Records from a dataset

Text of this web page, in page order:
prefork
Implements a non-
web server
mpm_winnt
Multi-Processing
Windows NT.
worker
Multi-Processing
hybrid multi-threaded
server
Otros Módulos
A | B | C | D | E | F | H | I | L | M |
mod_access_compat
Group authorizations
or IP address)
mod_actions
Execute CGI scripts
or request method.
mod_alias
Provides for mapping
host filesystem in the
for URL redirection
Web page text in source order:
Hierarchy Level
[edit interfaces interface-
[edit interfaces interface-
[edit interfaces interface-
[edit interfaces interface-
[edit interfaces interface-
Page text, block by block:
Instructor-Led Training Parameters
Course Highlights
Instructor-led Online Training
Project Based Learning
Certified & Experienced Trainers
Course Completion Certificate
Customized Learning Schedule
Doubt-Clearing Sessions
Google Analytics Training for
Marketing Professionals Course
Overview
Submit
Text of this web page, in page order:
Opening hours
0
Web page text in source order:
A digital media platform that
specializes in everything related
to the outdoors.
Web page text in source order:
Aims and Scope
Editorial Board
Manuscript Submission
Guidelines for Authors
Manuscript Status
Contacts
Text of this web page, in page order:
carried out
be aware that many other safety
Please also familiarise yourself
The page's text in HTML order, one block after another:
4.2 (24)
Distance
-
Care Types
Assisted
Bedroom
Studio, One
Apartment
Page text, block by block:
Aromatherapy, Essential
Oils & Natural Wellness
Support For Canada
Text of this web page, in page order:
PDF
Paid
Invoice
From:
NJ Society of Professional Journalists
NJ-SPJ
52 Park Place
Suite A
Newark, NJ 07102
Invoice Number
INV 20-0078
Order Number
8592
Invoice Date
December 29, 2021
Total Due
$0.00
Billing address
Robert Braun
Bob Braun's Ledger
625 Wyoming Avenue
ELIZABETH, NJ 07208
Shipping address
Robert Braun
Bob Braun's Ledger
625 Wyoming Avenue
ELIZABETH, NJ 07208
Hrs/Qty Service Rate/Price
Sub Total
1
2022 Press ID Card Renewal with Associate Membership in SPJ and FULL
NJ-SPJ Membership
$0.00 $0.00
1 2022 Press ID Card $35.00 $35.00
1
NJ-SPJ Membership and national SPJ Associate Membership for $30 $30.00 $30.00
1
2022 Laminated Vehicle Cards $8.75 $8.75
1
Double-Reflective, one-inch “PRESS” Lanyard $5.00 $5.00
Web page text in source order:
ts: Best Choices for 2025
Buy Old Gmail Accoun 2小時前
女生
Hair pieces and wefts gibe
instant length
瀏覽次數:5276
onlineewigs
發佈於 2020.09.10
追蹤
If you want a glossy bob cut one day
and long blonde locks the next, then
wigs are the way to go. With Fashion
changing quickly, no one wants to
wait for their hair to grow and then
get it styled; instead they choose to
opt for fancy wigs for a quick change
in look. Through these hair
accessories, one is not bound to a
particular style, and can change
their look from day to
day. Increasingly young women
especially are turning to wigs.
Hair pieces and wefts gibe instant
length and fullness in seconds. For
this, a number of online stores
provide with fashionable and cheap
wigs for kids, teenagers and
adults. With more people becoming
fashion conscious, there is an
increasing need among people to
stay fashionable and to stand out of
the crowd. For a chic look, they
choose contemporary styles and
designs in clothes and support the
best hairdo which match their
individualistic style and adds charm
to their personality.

* The task
All that is wanted is the number of lines in the records that include the string "Membership".

* Solution below
3